● **Work required**:
Sort through the listing below and keep each line with the word "value". Copy those.

● **Records for processing**:
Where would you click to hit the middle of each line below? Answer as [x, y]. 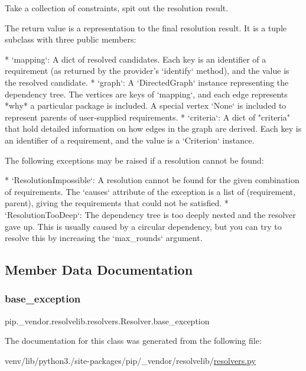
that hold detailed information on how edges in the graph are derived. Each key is [153, 128]
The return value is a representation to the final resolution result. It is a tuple [146, 27]
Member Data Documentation [99, 270]
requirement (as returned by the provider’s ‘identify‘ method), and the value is [147, 71]
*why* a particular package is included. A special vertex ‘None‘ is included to [146, 105]
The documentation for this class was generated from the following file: [133, 341]
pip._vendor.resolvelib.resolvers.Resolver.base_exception [107, 320]
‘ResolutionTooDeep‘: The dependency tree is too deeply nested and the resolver [150, 214]

● **Written reply**:
The return value is a representation to the final resolution result. It is a tuple [146, 27]
requirement (as returned by the provider’s ‘identify‘ method), and the value is [147, 71]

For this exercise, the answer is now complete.